Your objective: Restate verbatim the span of lines below between the line with "全部问题 待解决 已解决 最热门" and the line with "5 请问清代中国的人民解放运动在世界上占有什么样的地位，急急急急急", including those two lines, and only that span.

Source information:
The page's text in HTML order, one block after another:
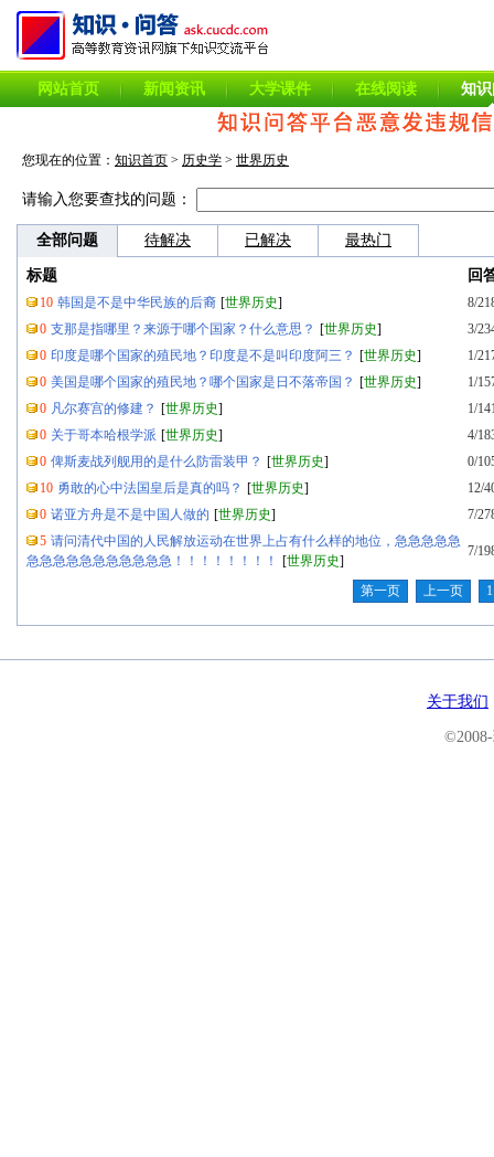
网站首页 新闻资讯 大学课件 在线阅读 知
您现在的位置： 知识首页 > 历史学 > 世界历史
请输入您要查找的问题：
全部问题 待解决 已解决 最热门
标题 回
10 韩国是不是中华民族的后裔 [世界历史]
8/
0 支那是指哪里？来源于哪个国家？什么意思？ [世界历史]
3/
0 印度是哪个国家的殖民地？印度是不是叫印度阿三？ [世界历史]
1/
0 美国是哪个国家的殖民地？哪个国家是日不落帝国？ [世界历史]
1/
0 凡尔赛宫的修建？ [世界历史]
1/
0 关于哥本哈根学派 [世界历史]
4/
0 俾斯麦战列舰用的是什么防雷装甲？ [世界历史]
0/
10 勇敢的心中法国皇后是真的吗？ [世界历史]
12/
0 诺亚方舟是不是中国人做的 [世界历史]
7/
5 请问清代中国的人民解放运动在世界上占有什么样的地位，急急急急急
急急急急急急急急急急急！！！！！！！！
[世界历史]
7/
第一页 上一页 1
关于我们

Written solution:
全部问题 待解决 已解决 最热门
标题 回
10 韩国是不是中华民族的后裔 [世界历史]
8/
0 支那是指哪里？来源于哪个国家？什么意思？ [世界历史]
3/
0 印度是哪个国家的殖民地？印度是不是叫印度阿三？ [世界历史]
1/
0 美国是哪个国家的殖民地？哪个国家是日不落帝国？ [世界历史]
1/
0 凡尔赛宫的修建？ [世界历史]
1/
0 关于哥本哈根学派 [世界历史]
4/
0 俾斯麦战列舰用的是什么防雷装甲？ [世界历史]
0/
10 勇敢的心中法国皇后是真的吗？ [世界历史]
12/
0 诺亚方舟是不是中国人做的 [世界历史]
7/
5 请问清代中国的人民解放运动在世界上占有什么样的地位，急急急急急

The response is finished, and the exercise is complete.